A third way to look at this: if you can make an airtight floor which lets through, say, 1% as much air as the 'normal' floor construction of the radon guidelines, then you could make the vents to the undercroft 100 times smaller.
By the way, the docs tend to talk about 'radon tightness' as a separate issue from airtightness, but I see no reason why radon should go through a membrane faster than nitrogen. Both are chemically pretty inert, and in fact radon would be expected to diffuse slower because the molecules are heavier and slower-moving.
Let me know if you think I have oversimplified the physics!

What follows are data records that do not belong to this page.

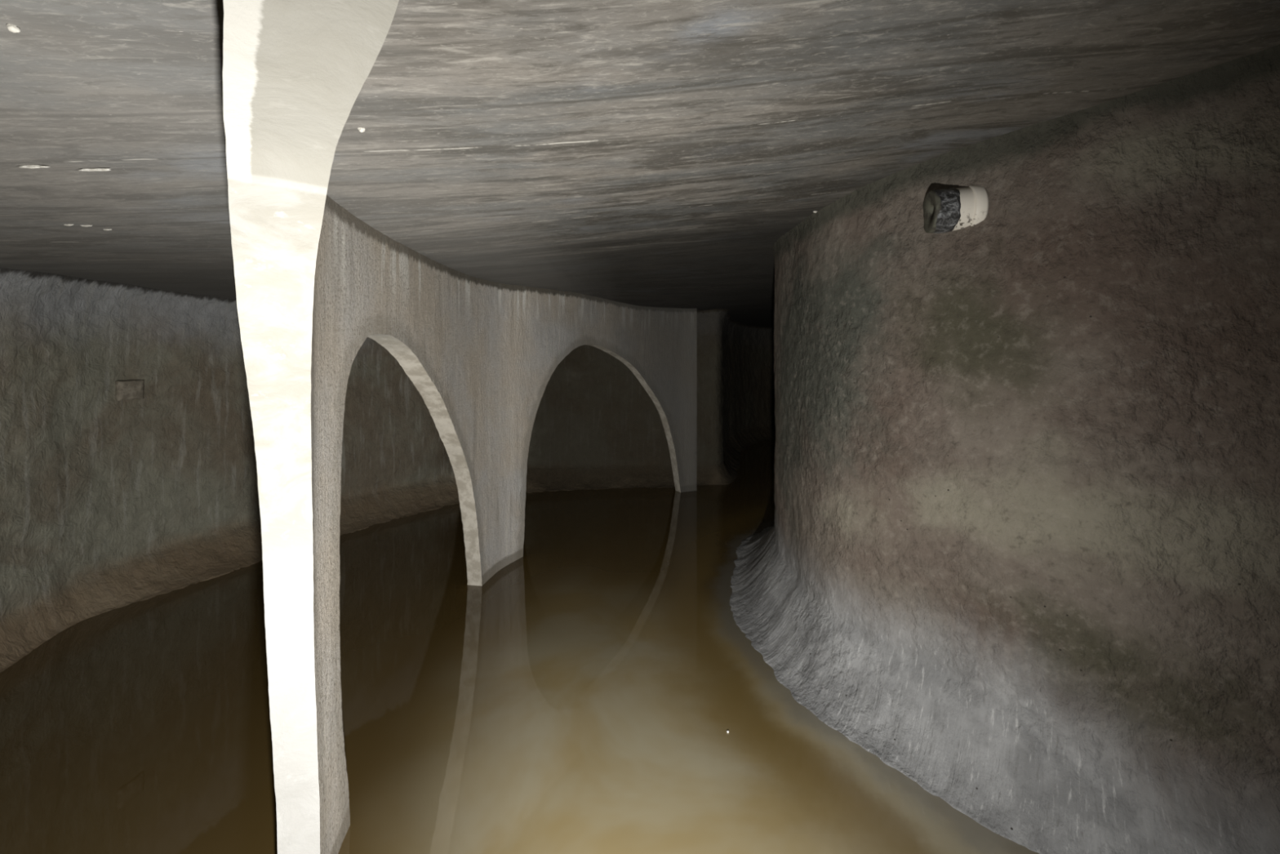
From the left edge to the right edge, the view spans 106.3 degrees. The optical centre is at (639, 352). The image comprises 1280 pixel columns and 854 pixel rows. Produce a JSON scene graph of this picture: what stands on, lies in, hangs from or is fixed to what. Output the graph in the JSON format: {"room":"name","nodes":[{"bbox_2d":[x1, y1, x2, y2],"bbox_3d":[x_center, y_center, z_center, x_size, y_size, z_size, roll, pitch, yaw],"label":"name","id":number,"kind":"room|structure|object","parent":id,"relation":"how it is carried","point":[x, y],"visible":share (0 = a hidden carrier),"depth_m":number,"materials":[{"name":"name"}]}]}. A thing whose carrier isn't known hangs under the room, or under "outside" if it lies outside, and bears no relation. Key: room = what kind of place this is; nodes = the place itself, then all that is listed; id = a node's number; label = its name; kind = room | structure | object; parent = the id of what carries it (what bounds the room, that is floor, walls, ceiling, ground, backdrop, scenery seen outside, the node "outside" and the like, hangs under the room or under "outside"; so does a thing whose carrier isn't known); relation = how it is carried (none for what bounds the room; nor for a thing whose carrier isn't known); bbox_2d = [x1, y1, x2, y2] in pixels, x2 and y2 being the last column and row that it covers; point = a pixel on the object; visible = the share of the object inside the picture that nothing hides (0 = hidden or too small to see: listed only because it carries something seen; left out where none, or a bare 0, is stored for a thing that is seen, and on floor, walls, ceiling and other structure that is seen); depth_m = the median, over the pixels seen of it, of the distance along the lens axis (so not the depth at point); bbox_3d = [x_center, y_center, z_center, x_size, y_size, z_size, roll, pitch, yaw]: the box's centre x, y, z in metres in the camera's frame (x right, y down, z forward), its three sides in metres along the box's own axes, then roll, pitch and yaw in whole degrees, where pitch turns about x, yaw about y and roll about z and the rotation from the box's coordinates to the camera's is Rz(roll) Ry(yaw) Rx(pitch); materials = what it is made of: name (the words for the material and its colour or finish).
{"room":"underground water tunnel","nodes":[
{"label":"underground water tunnel","id":0,"kind":"room"},
{"bbox_2d":[0,266,775,672],"bbox_3d":[-0.725,0.725,5.103,3.795,2.597,13.531,0,0,29],"label":"wall","id":1,"kind":"structure","parent":0,"point":[107,504],"depth_m":3.72,"materials":[{"name":"grey concrete"}]},
{"bbox_2d":[115,379,144,400],"bbox_3d":[-3.644,0.270,3.429,0.056,0.139,0.157,0,0,8],"label":"mortar patch","id":2,"kind":"object","parent":1,"relation":"attached to","point":[126,389],"visible":1,"depth_m":3.41,"materials":[{"name":"brown concrete"}]},
{"bbox_2d":[222,0,697,853],"bbox_3d":[-0.277,0.648,2.464,2.054,2.809,7.078,0,0,0],"label":"wall","id":3,"kind":"structure","parent":0,"point":[314,280],"depth_m":1.48,"materials":[{"name":"paint"}]},
{"bbox_2d":[0,439,1039,853],"bbox_3d":[0.000,1.700,4.275,8.800,0.001,12.550,0,0,0],"label":"water","id":4,"kind":"object","parent":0,"point":[584,697],"visible":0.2,"depth_m":2.23,"materials":[{"name":"brown liquid"}]},
{"bbox_2d":[0,0,1279,327],"bbox_3d":[-0.013,-0.718,4.385,9.975,0.625,13.170,0,0,0],"label":"ceiling","id":5,"kind":"structure","parent":0,"point":[659,153],"depth_m":1.24,"materials":[{"name":"concrete"}]},
{"bbox_2d":[6,23,20,33],"bbox_3d":[-0.870,-0.450,0.667,0.010,0.012,0.012,0,0,0],"label":"crust","id":6,"kind":"object","parent":5,"relation":"attached to","point":[11,28],"visible":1,"depth_m":0.67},
{"bbox_2d":[17,164,49,168],"bbox_3d":[-1.504,-0.460,1.189,0.085,0.009,0.008,0,0,0],"label":"crust","id":7,"kind":"object","parent":5,"relation":"attached to","point":[31,166],"visible":1,"depth_m":1.19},
{"bbox_2d":[75,168,111,171],"bbox_3d":[-1.395,-0.465,1.224,0.094,0.008,0.009,0,0,0],"label":"crust","id":8,"kind":"object","parent":5,"relation":"attached to","point":[82,169],"visible":1,"depth_m":1.22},
{"bbox_2d":[357,127,365,132],"bbox_3d":[-0.613,-0.491,1.057,0.018,0.014,0.013,0,0,0],"label":"crust","id":9,"kind":"object","parent":5,"relation":"attached to","point":[360,129],"visible":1,"depth_m":1.05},
{"bbox_2d":[729,44,1279,853],"bbox_3d":[2.180,0.493,1.888,3.011,3.054,7.119,0,0,-9],"label":"wall","id":10,"kind":"structure","parent":0,"point":[1020,552],"depth_m":1.76,"materials":[{"name":"grey concrete"}]},
{"bbox_2d":[922,185,988,233],"bbox_3d":[1.321,-0.599,2.025,0.189,0.192,0.192,-1,0,13],"label":"drain pipe","id":11,"kind":"object","parent":10,"relation":"attached to","point":[948,210],"visible":0.91,"depth_m":1.96,"materials":[{"name":"white plastic"}]}
]}

Radon is a noble gas and therefore (I assume) monatomic. The single atom molecules are still pretty heavy but they'll also be small, won't they and have fewer degrees of freedom (getting just beyond my knowledge here) so it's not obvious to me which will diffuse slowest.

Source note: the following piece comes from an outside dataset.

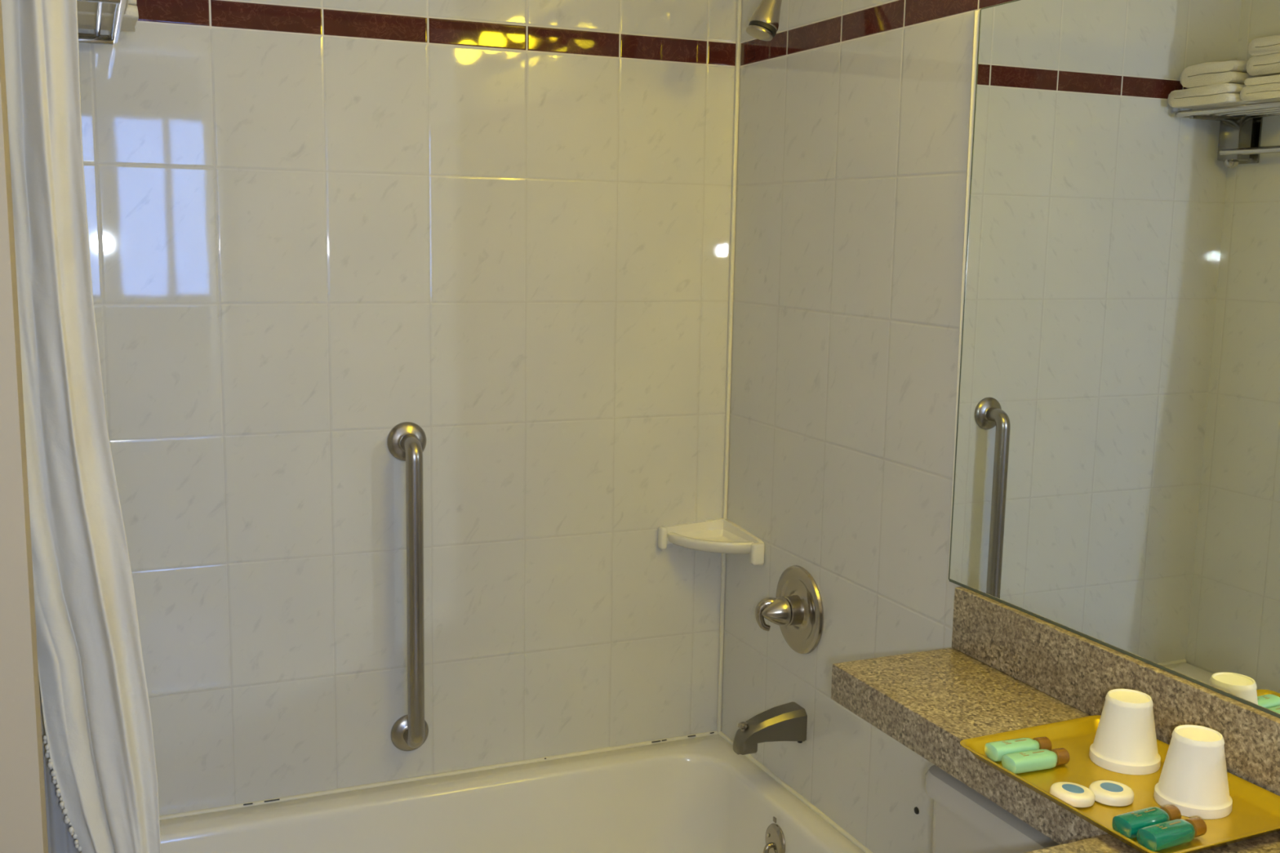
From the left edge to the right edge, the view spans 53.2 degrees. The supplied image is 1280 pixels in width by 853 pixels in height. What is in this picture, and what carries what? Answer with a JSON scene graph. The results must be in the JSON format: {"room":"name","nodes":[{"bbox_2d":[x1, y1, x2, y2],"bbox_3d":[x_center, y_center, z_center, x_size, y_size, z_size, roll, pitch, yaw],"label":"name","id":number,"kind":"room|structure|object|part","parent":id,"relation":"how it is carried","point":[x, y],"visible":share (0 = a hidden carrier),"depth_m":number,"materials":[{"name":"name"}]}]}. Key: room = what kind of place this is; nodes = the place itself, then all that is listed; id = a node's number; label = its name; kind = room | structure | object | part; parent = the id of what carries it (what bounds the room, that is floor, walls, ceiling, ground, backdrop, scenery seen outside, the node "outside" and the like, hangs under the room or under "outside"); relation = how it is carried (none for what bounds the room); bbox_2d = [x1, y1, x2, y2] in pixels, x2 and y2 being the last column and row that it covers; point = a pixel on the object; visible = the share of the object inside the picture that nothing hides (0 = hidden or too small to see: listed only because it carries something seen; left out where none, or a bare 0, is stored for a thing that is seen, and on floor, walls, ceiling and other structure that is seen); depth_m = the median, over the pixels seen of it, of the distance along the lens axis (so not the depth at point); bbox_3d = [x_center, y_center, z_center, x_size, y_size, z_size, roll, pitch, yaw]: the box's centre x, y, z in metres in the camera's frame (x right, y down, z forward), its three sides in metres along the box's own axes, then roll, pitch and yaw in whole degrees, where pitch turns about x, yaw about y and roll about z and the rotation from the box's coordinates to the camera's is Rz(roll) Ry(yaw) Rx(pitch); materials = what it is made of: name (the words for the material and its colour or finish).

Not sure what the insistence on 1200 gauge rather than 1000 gauge is about. The odd page from the BRE document I have to hand says:
“The minimum acceptable thickness for a moisture-proof membrane is 100 gauge polyethylene. This needs to be increased to 1200 gauge polyethylene to satisfy the requirements for a radon-proof membrane.“ [Their emphasis].

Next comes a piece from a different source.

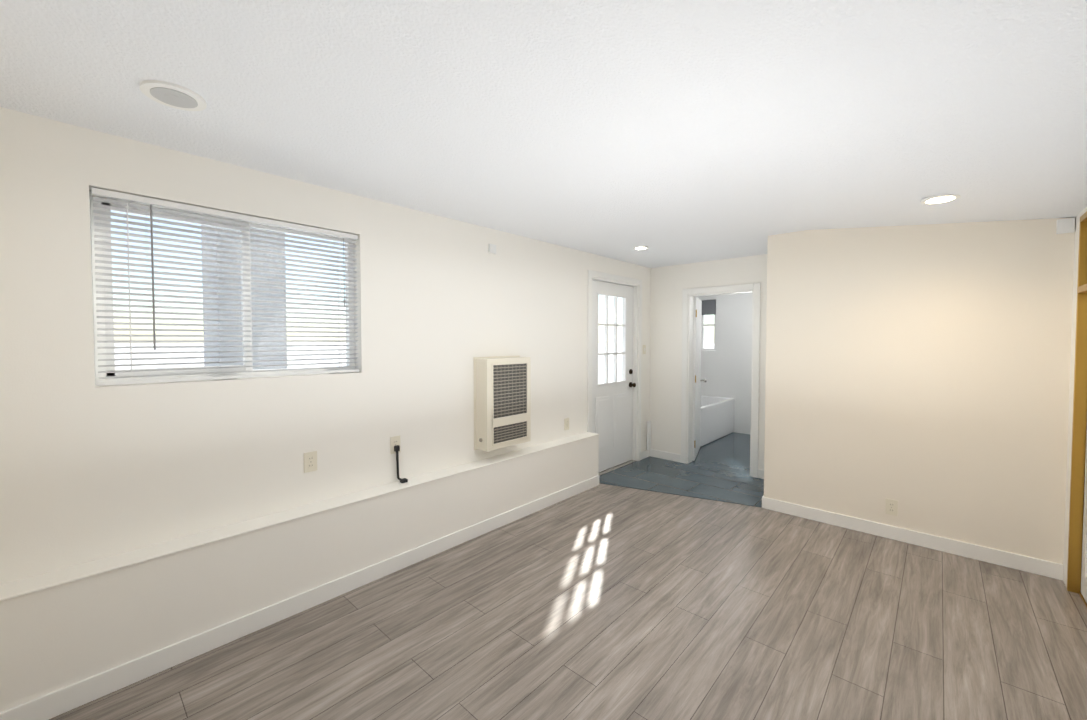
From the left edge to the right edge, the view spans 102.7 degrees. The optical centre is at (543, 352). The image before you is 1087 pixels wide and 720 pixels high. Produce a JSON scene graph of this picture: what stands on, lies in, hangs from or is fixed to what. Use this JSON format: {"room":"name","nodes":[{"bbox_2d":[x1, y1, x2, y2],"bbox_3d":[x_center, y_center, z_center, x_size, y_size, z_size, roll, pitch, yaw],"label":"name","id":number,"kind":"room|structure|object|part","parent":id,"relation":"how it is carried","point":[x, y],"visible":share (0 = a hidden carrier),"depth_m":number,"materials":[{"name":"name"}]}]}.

Is it better diffusion resistance or merely resistance to damage by the concrete they're bothered about, I wonder?
Perhaps it's simpler to build what you think is sensible and then get a (certified/official?) measurement of the actual radon level inside the building (before/at completion?)
"Homes with crawlspaces can often be remediated by installing crawlspace vents, and/or installing a plastic barrier between the ground and the crawl space."
http://www.stat.columbia.edu/~radon/remediate.html
Might be worth asking http://www.northampton.ac.uk/research/geography-and-environmental-studies/natural-environment-research-group-nerg/radon-and-natural-radioactivity-research-group-(rnrrg)
The norm here is to have a fan running continuously to ensure that the crawl space is at a lower pressure than the house with an airtight layer in-between. Unfortunately a 6 year old house up the road from me went on fire last week due to a fault with the fan. That of course is in cases where the crawl space is enclosed by the outer walls or cladding.
Just for interest, the BGS iGeology app says I'm on “Berriedale Sandstone Formation - Siltstone, Mudstone And Sandstone. Sedimentary Bedrock formed approximately 392 to 398 million years ago in the Devonian Period. Local environment previously dominated by lakes and lagoons”
Therefore, any further discussion here is just for future reference for anybody who does find themselves with a radon problem Yes, or just a previous case that had been approved somewhere as working. Despite the referendum result, Scotland is still a different country with different rules. In particular, before you build you need a building warrant. It's probably not a big deal if you're churning out lots of similar houses but if you're new to the game and doing something a bit odd it's a right pain as you have to research stuff while not being in a position to actually place an order which doesn't motivate suppliers in the quite the same way. The worst effect, though, is that you have to show compliance up front on paper rather than being able to point to something and say “see, it works”. Dunno. In the UK and Ireland the norm is a three month test in the house. Haven't seen any mention of testing the ground before a build and some documentation to say that it's not possible to determine ahead of time. Exactly. In those cases the rules are pretty clear. There just don't seem to be any for a house with a near-open undercroft.